Distribution $F$ is asymptotically scale invariant if:

$$\exists g \in C^0: \forall \lambda > 0, \lim_{x \to +\infty} \overline{F}(\lambda x) / \overline{F}(x) = g(\lambda)$$

Function $L$ is slowly varying if:

$$\exists L: \forall y > 0, \lim_{x \to +\infty} L(xy) / L(x) = 1$$

Distribution $F$ is regularly varying if exists a slowly varying function $L$ such that:

$$\overline{F}(x) = x^{-\rho} L(x)$$

Theorem: A distribution is asymptotically scale invariant if and only if it is regularly varying.

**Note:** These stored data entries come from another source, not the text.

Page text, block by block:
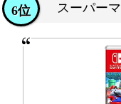
スーパー
6位
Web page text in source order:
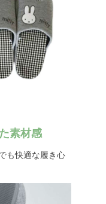
素材感
も快適な履き心
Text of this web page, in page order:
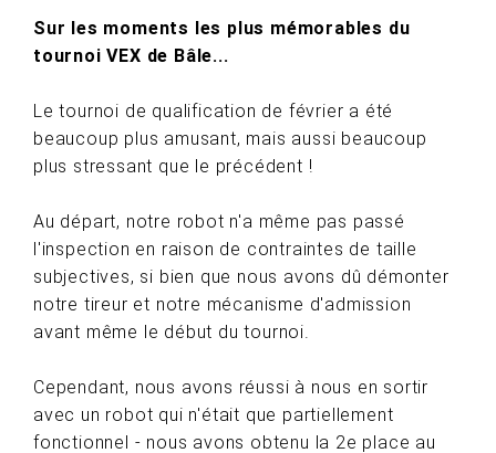
Sur les moments les plus mémorables du
tournoi VEX de Bâle...
Le tournoi de qualification de février a été
beaucoup plus amusant, mais aussi beaucoup
plus stressant que le précédent !
Au départ, notre robot n'a même pas passé
l'inspection en raison de contraintes de taille
subjectives, si bien que nous avons dû démonter
notre tireur et notre mécanisme d'admission
avant même le début du tournoi.
Cependant, nous avons réussi à nous en sortir
avec un robot qui n'était que partiellement
fonctionnel - nous avons obtenu la 2e place au

Regularly varying distributions basically behave like Pareto distributions with respect to the tail.

The "catastrophe principle"

The "catastrophe principle": the principle of a single big jump.

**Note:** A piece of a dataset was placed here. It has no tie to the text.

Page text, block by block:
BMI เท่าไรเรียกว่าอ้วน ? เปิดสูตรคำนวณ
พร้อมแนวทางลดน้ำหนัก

The "conspiracy principle":

$$\forall n \in \mathbb{Z}^+, \lim_{x \to \infty} \overline{F}_{X_{(n)}}(x) / \overline{F}_{\sum X_i}(x) = 0$$

Subexponential distributions by definition satisfies the "catastrophe principle".

The residual life "blows up"

The distribution of residual life given the current life $x$ is:

$$\overline{R}_x(t) = \overline{F}(x + t) / \overline{F}(x)$$

The distribution of residual life of an exponential distribution does not depend on the current life, known as memoryless.

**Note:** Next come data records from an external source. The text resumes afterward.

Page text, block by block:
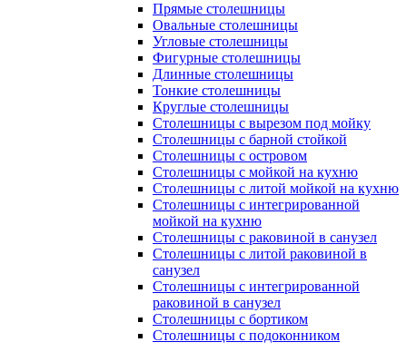
Прямые столешницы
Овальные столешницы
Угловые столешницы
Фигурные столешницы
Длинные столешницы
Тонкие столешницы
Круглые столешницы
Столешницы с вырезом под мойку
Столешницы с барной стойкой
Столешницы с островом
Столешницы с мойкой на кухню
Столешницы с литой мойкой на кухню
Столешницы с интегрированной
мойкой на кухню
Столешницы с раковиной в санузел
Столешницы с литой раковиной в
санузел
Столешницы с интегрированной
раковиной в санузел
Столешницы с бортиком
Столешницы с подоконником
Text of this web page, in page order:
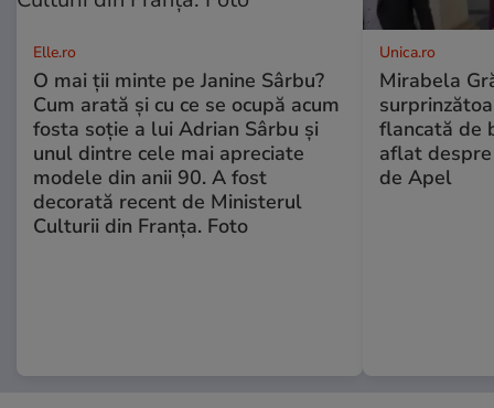
Elle.ro
O mai ții minte pe Janine Sârbu?
Cum arată și cu ce se ocupă acum
fosta soție a lui Adrian Sârbu și
unul dintre cele mai apreciate
modele din anii 90. A fost
decorată recent de Ministerul
Culturii din Franța. Foto
Unica.ro
Mirabela
flancată de
aflat
de Apel
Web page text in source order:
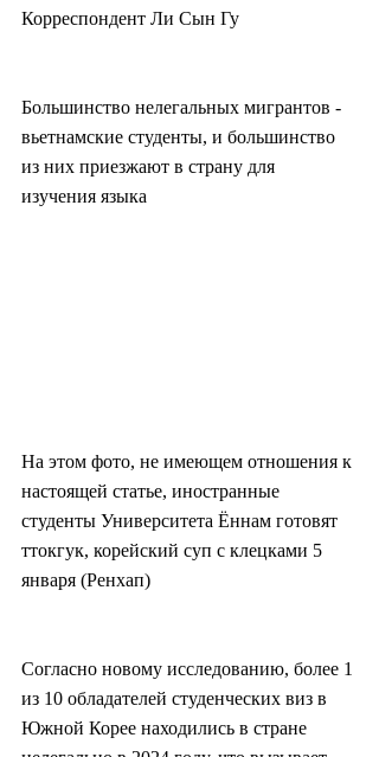
Корреспондент Ли Сын Гу
Большинство нелегальных мигрантов -
вьетнамские студенты, и большинство
из них приезжают в страну для
изучения языка
На этом фото, не имеющем отношения к
настоящей статье, иностранные
студенты Университета Ённам готовят
ттокгук, корейский суп с клецками 5
января (Ренхап)
Согласно новому исследованию, более 1
из 10 обладателей студенческих виз в
Южной Корее находились в стране

For Pareto distribution, the distribution of residual life increases with the current life:

$$\overline{R}_x(t) = \dfrac{(x_0 / (x+t))^{\alpha}}{(x_0 / x)^{\alpha}} = (1+t/x)^{-\alpha},\quad \alpha > 0$$

Mean residual life $m(x) = - \int_{\mathbb{R}_+} t~\mathrm{d} \overline{R}_x(t)$.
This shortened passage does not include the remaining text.